(Excerpts from a dataset)
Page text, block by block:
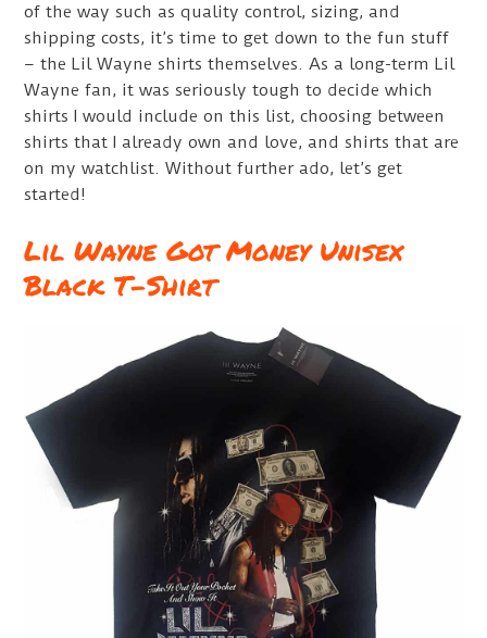
of the way such as quality control, sizing, and
shipping costs, it’s time to get down to the fun stuff
– the Lil Wayne shirts themselves. As a long-term Lil
Wayne fan, it was seriously tough to decide which
shirts I would include on this list, choosing between
shirts that I already own and love, and shirts that are
on my watchlist. Without further ado, let’s get
started!
Lil Wayne Got Money Unisex
Black T-Shirt
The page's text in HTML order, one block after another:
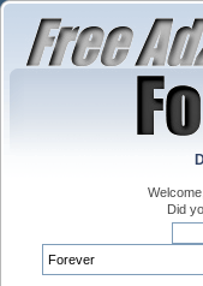
Welcome,
Did
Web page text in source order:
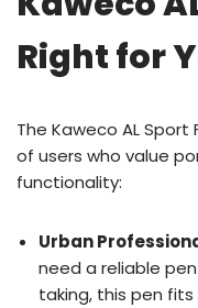
Right for
The Kaweco AL
of users who value
functionality:
Urban
need a reliable
taking, this pen
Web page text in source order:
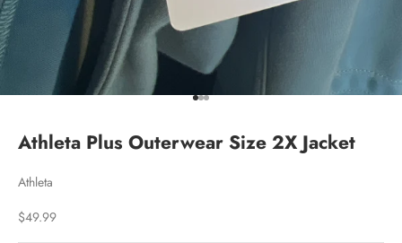
Go to item 1
Go to item 2
Go to item 3
Athleta Plus Outerwear Size 2X Jacket
Athleta
Sale price
$49.99
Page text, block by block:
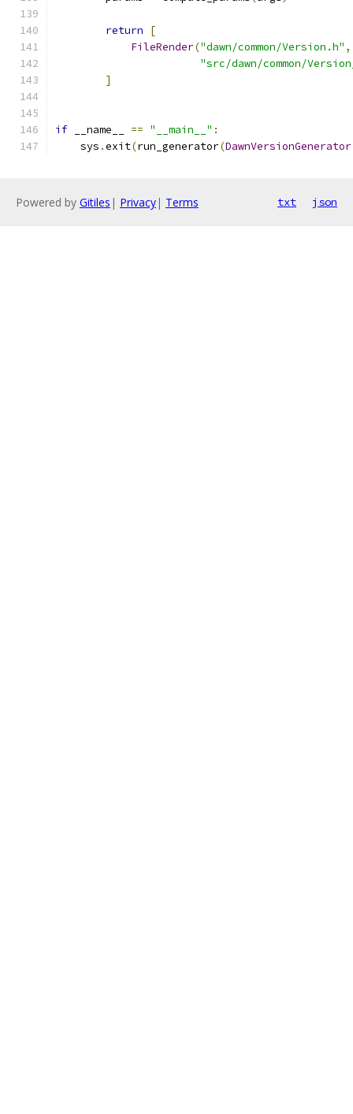
return
[
FileRender("dawn/common/Version.h" ,
"src/dawn/common/
]
if __name__ == "__main__" :
    sys
.exit(run_generator(DawnVersionGenerator
Powered by Gitiles | Privacy| Terms txt json
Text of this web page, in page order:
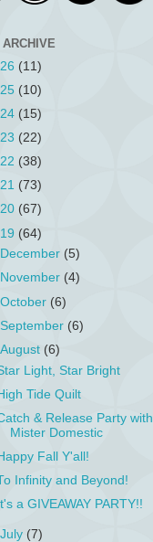
ARCHIVE
(11)
(10)
(15)
(22)
(38)
(73)
(67)
(64)
December (5)
November (4)
October (6)
September (6)
August (6)
Light, Star Bright
Tide Quilt
& Release Party with
Mister Domestic
Fall Y'all!
Infinity and Beyond!
It's a GIVEAWAY PARTY!!
July(7)
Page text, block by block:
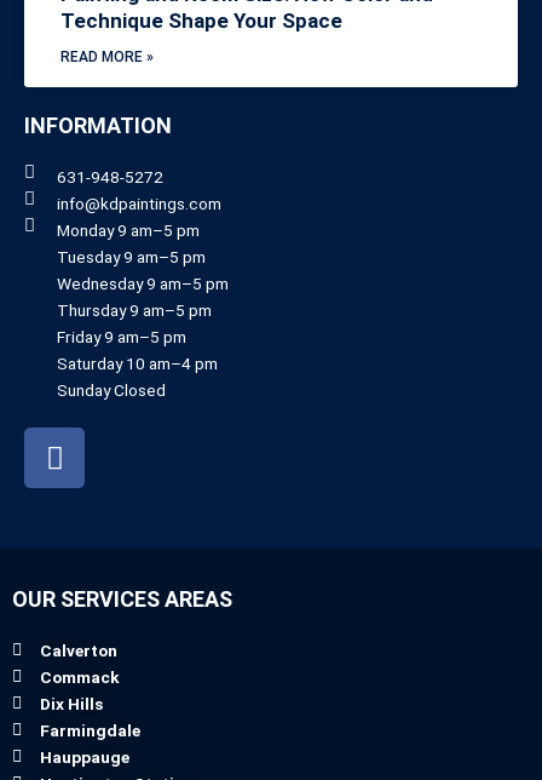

§ What is needed:
Every record above should come back exactly, but without its pictures.

§ Reply to the exercise:
Page text, block by block:
of the way such as quality control, sizing, and
shipping costs, it’s time to get down to the fun stuff
– the Lil Wayne shirts themselves. As a long-term Lil
Wayne fan, it was seriously tough to decide which
shirts I would include on this list, choosing between
shirts that I already own and love, and shirts that are
on my watchlist. Without further ado, let’s get
started!
Lil Wayne Got Money Unisex
Black T-Shirt
The page's text in HTML order, one block after another:
Welcome,
Did
Web page text in source order:
Right for
The Kaweco AL
of users who value
functionality:
Urban
need a reliable
taking, this pen
Web page text in source order:
Go to item 1
Go to item 2
Go to item 3
Athleta Plus Outerwear Size 2X Jacket
Athleta
Sale price
$49.99
Page text, block by block:
return
[
FileRender("dawn/common/Version.h" ,
"src/dawn/common/
]
if __name__ == "__main__" :
    sys
.exit(run_generator(DawnVersionGenerator
Powered by Gitiles | Privacy| Terms txt json
Text of this web page, in page order:
ARCHIVE
(11)
(10)
(15)
(22)
(38)
(73)
(67)
(64)
December (5)
November (4)
October (6)
September (6)
August (6)
Light, Star Bright
Tide Quilt
& Release Party with
Mister Domestic
Fall Y'all!
Infinity and Beyond!
It's a GIVEAWAY PARTY!!
July(7)
Page text, block by block:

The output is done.